Records supplied:
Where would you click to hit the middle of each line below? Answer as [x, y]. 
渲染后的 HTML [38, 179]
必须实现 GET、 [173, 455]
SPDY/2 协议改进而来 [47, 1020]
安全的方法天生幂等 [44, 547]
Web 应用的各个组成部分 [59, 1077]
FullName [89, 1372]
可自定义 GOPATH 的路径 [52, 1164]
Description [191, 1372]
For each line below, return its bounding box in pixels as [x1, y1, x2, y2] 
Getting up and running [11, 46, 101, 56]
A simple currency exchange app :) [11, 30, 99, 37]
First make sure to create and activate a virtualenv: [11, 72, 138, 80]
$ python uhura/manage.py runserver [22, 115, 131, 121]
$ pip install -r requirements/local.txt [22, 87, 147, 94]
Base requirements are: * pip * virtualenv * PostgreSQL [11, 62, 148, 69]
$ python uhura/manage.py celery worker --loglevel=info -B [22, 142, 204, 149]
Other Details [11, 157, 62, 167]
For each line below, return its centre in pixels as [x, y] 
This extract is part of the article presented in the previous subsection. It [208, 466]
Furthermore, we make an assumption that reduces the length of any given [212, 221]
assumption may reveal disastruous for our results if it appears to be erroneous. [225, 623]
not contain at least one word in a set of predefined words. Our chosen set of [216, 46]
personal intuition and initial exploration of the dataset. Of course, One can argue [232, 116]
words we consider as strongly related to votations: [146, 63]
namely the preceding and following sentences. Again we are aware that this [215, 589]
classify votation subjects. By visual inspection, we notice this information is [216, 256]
--
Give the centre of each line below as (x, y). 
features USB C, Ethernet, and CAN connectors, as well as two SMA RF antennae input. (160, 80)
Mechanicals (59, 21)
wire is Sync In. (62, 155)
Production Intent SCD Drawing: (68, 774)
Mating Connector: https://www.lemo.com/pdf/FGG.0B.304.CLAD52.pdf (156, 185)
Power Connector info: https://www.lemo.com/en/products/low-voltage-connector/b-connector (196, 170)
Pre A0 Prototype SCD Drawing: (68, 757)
--
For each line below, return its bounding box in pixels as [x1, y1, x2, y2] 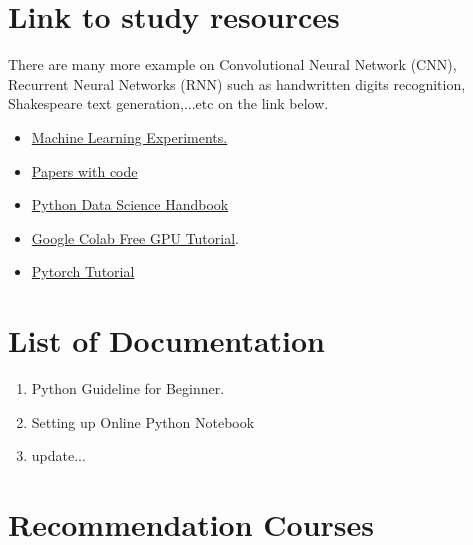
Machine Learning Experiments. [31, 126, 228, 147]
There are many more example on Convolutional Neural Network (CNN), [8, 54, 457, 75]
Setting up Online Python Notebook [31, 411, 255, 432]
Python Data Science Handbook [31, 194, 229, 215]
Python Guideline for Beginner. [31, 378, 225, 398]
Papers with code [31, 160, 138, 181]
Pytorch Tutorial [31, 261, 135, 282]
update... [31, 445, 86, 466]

Task objective: For this task, write out exactly the lines of the entries above, starting at the line with "This extract is" and ending at the line with "personal intuition and", both included, and no others.

Exercise output:
This extract is part of the article presented in the previous subsection. It [208, 466]
Furthermore, we make an assumption that reduces the length of any given [212, 221]
assumption may reveal disastruous for our results if it appears to be erroneous. [225, 623]
not contain at least one word in a set of predefined words. Our chosen set of [216, 46]
personal intuition and initial exploration of the dataset. Of course, One can argue [232, 116]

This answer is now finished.